DATA TO EXAMINE
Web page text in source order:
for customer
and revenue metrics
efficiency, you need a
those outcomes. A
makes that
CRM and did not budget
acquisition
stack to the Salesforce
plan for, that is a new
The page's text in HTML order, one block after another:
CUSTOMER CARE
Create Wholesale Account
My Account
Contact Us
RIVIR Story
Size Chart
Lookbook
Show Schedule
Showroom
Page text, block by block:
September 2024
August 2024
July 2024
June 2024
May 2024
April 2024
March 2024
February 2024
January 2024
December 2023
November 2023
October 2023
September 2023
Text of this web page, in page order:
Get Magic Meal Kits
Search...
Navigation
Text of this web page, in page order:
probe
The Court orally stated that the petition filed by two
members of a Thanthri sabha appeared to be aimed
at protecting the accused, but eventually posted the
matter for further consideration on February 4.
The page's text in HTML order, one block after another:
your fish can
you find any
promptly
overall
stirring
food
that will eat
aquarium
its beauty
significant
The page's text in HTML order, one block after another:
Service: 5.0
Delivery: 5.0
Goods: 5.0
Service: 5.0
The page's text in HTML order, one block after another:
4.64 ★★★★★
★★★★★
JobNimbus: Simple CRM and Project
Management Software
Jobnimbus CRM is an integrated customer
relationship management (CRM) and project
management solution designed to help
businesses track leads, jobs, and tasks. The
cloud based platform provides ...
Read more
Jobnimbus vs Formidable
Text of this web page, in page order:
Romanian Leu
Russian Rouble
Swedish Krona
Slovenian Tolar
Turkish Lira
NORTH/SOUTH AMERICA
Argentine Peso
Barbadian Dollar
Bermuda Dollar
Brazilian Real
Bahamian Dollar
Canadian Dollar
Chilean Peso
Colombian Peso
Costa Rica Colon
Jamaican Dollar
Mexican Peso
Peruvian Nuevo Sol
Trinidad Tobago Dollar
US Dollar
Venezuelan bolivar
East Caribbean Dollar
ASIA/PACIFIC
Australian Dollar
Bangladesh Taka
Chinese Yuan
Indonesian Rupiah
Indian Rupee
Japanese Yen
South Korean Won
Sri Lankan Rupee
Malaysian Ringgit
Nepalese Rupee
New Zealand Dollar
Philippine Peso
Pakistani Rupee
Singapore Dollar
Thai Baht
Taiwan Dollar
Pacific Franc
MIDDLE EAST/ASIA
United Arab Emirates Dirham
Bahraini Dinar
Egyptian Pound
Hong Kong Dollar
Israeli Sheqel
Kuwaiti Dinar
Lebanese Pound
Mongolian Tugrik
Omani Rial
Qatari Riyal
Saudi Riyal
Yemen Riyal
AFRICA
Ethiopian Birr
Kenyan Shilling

WORK REQUEST
Nothing should be left out. Reproduce all the entries precisely.

EXERCISE OUTPUT
Web page text in source order:
for customer
and revenue metrics
efficiency, you need a
those outcomes. A
makes that
CRM and did not budget
acquisition
stack to the Salesforce
plan for, that is a new
The page's text in HTML order, one block after another:
CUSTOMER CARE
Create Wholesale Account
My Account
Contact Us
RIVIR Story
Size Chart
Lookbook
Show Schedule
Showroom
Page text, block by block:
September 2024
August 2024
July 2024
June 2024
May 2024
April 2024
March 2024
February 2024
January 2024
December 2023
November 2023
October 2023
September 2023
Text of this web page, in page order:
Get Magic Meal Kits
Search...
Navigation
Text of this web page, in page order:
probe
The Court orally stated that the petition filed by two
members of a Thanthri sabha appeared to be aimed
at protecting the accused, but eventually posted the
matter for further consideration on February 4.
The page's text in HTML order, one block after another:
your fish can
you find any
promptly
overall
stirring
food
that will eat
aquarium
its beauty
significant
The page's text in HTML order, one block after another:
Service: 5.0
Delivery: 5.0
Goods: 5.0
Service: 5.0
The page's text in HTML order, one block after another:
4.64 ★★★★★
★★★★★
JobNimbus: Simple CRM and Project
Management Software
Jobnimbus CRM is an integrated customer
relationship management (CRM) and project
management solution designed to help
businesses track leads, jobs, and tasks. The
cloud based platform provides ...
Read more
Jobnimbus vs Formidable
Text of this web page, in page order:
Romanian Leu
Russian Rouble
Swedish Krona
Slovenian Tolar
Turkish Lira
NORTH/SOUTH AMERICA
Argentine Peso
Barbadian Dollar
Bermuda Dollar
Brazilian Real
Bahamian Dollar
Canadian Dollar
Chilean Peso
Colombian Peso
Costa Rica Colon
Jamaican Dollar
Mexican Peso
Peruvian Nuevo Sol
Trinidad Tobago Dollar
US Dollar
Venezuelan bolivar
East Caribbean Dollar
ASIA/PACIFIC
Australian Dollar
Bangladesh Taka
Chinese Yuan
Indonesian Rupiah
Indian Rupee
Japanese Yen
South Korean Won
Sri Lankan Rupee
Malaysian Ringgit
Nepalese Rupee
New Zealand Dollar
Philippine Peso
Pakistani Rupee
Singapore Dollar
Thai Baht
Taiwan Dollar
Pacific Franc
MIDDLE EAST/ASIA
United Arab Emirates Dirham
Bahraini Dinar
Egyptian Pound
Hong Kong Dollar
Israeli Sheqel
Kuwaiti Dinar
Lebanese Pound
Mongolian Tugrik
Omani Rial
Qatari Riyal
Saudi Riyal
Yemen Riyal
AFRICA
Ethiopian Birr
Kenyan Shilling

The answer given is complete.